1. In a multiple frequency stacked microstrip patch antenna, said antenna including at least two spaced apart radiating patches and a ground plane, one of said patches being stacked substantially vertically above the other and the ground plane, said patches being sized and spaced to resonate at different, separated, frequencies, the improvement comprising a backward wave coupler feed means including a pair of feed-through pins for electrical connection to the patches, the feed pins being physically connected to the upper patch and capacitively coupled to the lower patch, and the lower patch having means defining a pair of feed-through holes through which said pins extend, said holes being substantially pear-shaped with a larger end and positioned with the larger end closest to the center of their associated patch to thereby match the input impedances to each of said patches at their respective operating frequencies and improve their respective bandwidths.

2. The antenna of claim 1 wherein the pins pass through the holes nearer their said larger end.

3. The antenna of claim 2 wherein the pins and holes are spaced at substantially 90° around the center of the patches.

4. The antenna of claim 3 wherein the backward wave coupler comprises a pair of conductive strips, said strips being spaced apart by a dielectric, one end of each of said strips being connected to a feed pin, and the other end of one of said strips being connected to a dummy load.

5. In a multiple frequency stacked microstrip patch antenna, said antenna including at least two spaced apart radiating patches and a ground plane, one of said patches being stacked substantially vertically above the other and the ground plane, said patches being sized and spaced to resonate at different frequencies, a feed means comprising a pair of feed pins extending through holes in the lower patch for capacitative coupling thereto and terminating in a physical electrical connection to the upper patch, the improvement comprising means to match the input impedances to each of the patches at their respective operating frequencies to thereby improve their respective bandwidths comprising a modified shape for said feed-through holes, said modified shape being substantially pear like with a larger end, the larger end of each hole being oriented closer to the center of their associated patch.

6. The antenna of claim 6 wherein the longitudinal axes of the pear-shaped holes are radially aligned with the center of the lower patch and the feed-through pins extend through said larger ends.
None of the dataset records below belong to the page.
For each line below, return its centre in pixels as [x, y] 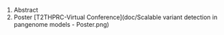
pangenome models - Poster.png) [61, 24]
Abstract [26, 10]
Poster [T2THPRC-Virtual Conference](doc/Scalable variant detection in [115, 17]

7. The antenna of claim 6 wherein each patch is shaped to resonate at one of the GPS frequencies.

8. The antenna of claim 7 wherein each of said holes has an arcuate portion substantially defined by a circle, said feed pins extending through said holes at substantially the center of the circles.

9. The antenna of claim 8 wherein each of said holes has a second arcuate portion substantially defined by a circle having a second, smaller radius than the radius of said first circle, said first and second circles at least partially overlapping.

10. The antenna of claim 9 wherein the holes are positioned with the circle the largest radius being closest to the center of their associated patch.

11. The antenna of claim 10 wherein said holes are each solely comprised of the first and second arcuate portions.